– Książki otwierające oczy są ważne i potrzebne. Ale skąd potem wziąć książkę, która pozwoli mi te oczy zamknąć?
– Ty jutro wstajesz koło dziewiątej, nie? Na którą nastawiasz budzik?
– Na ósmą czterdzieści dwie.
– Czemu akurat tak?
– Nie lubię pełnych godzin.
– Ale dlaczego właśnie ósma czterdzieści dwie?
– No bo osiem przez dwa to cztery, a cztery przez dwa to dwa.
– A gdyby to miała być dziewiąta, jakbyś to policzył?
– Tobym ustawił na dziewiątą siedemnaście.
– Czemu?
– Bo nie lubię, jak mi się powtarzają cyferki.
– Ale konkretnie dlaczego dziewiąta siedemnaście?
– Dziewięć plus jeden plus siedem daje siedemnaście, a cyfry siedemnastki sumują się do ósemki. Lubię, jak się sumuje do ósemki.
– A gdyby to była dziesiąta?
– To ustawiłbym na dziesiątą zero jeden.
– Ale tutaj się przecież powtarzają.
– Tak, ale to jest lustrzane, to co innego.

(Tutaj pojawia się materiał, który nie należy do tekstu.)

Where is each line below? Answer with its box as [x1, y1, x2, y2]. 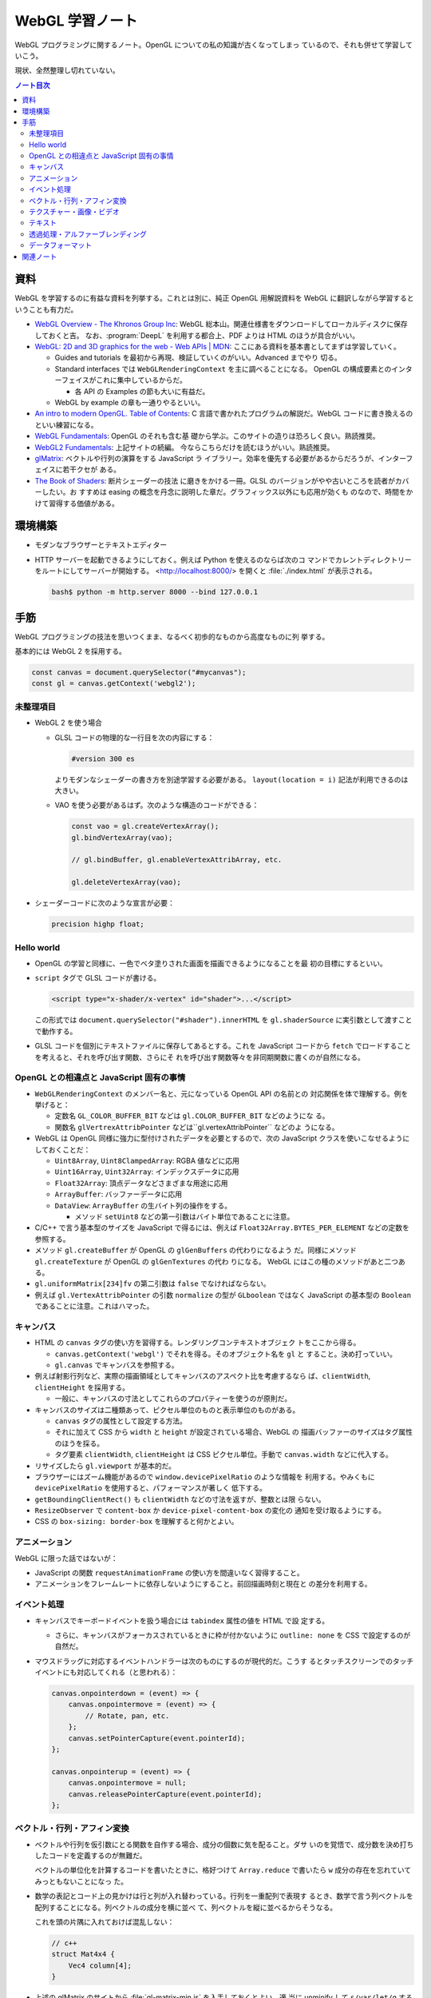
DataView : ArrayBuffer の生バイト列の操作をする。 [54, 1200, 232, 1210]
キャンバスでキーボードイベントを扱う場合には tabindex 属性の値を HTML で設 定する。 [34, 1615, 330, 1626]
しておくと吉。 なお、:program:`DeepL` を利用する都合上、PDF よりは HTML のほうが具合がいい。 [34, 330, 359, 340]
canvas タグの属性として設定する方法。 [54, 1415, 188, 1426]
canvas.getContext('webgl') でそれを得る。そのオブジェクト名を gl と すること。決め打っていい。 [54, 1349, 397, 1359]
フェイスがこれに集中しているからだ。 [61, 376, 187, 385]
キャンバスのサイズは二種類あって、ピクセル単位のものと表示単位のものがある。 [34, 1405, 300, 1415]
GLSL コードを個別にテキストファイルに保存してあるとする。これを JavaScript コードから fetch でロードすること [34, 1041, 411, 1051]
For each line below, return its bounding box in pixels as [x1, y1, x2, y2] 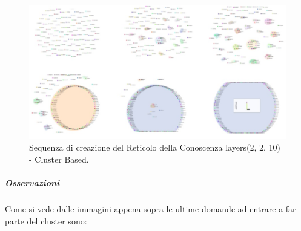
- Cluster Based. [29, 152, 89, 165]
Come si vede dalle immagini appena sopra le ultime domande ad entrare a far [5, 203, 296, 215]
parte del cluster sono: [5, 214, 87, 227]
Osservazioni [5, 177, 60, 189]
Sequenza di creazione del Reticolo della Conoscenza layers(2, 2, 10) [29, 141, 280, 154]
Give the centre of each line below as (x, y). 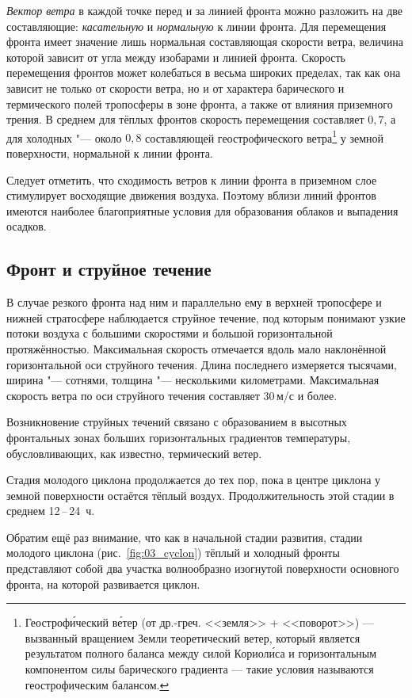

– Myślałem, że ten twój system jest bardziej przewidywalny, a on jest strasznie uznaniowy.
– To ma charakter estetyczny.
– Jak to?
– No, żeby nie było tak banalnie. Czynność wstawania o określonej godzinie jest na tyle dojmująco banalna, że upiększam przynajmniej to, na co mam wpływ.
– Idę spać.
– Spać jak zabity?
– Spać jak dziecko?
– Spać jak zabite dziecko.
– Wstawaj. Wstaaawaj. No wstań, bo ci oczy wygniją.
– Ja muszę zasypiać przy czymś włączonym, jakimś serialu, czy coś, bo to daje złudzenie, że nie jestem sam. Nigdy nie zasypiam po odcinku, zawsze w trakcie.
– Ja bym tak nie mógł.
– Czemu?
– Bo mnie elektryczność przeszkadza. Przed snem muszę powyłączać wszystko, powyciągać z kontaktu. I jak zegar tyka, dlatego nie mam zegarów i jak komórka mi padnie, to nie wiem, która jest godzina.
– Cześć. Co tam u ciebie? Ja wychodzę z grypy.
– Słabo zachorować, ale miło, kiedy da się wyjść. Ja się kładę. Ostatnio wstaję rano.
– Oo! Dobranoc zatem.
– No tak, kortyzol, mi każe/karze wstawać.
– Rozumiem. Subordynacja przez zaśnięcie.
– Niee, batem jest poranek. Sen jest fetyszem.
– To na którą się umawiamy?
– A nie wiem, muszę zerknąć. Ty tak wstajesz koło trzynastej?
– No niekoniecznie, jak mam pracę, uczucia i ogólnie stres, to wstaję wcześniej, spać nie mogę.
– No tak. Miłość i stres. Nic tylko wyłysieć.
– Wpadniesz do mnie do Marriotta?
– Nie, idę spać.
– Możesz spać u mnie.
– Wolę u siebie, niedaleko mam.
– To może zadzwonisz?
– Nie lubię rozmawiać przez telefon. Możemy co najwyżej zrobić sobie ze sznurka i dwóch kubeczków taki telefon między Marriottem a moim blokiem, to prędzej.
– To idziesz dzisiaj do mnie?
– Ale ja nie mam piżamki.
*
– I jak, dałeś mu spać bez piżamki?
– Dwóm.
– Ja muszę iść spać, padam już. Mogę iść do siebie, niedaleko mam przecież. Albo spać u ciebie.
– Nie, u mnie nie.
– Dlaczego?
– Bo nie masz piżamki.
– To, że mi się udało ledwie zdrzemnąć i spocić przez sen, to nie znaczy, że już jest rano.
– I’m très sleepy. Let’s hope I’ll get a better night’s sleep than last night when I slept next to a furry radiator!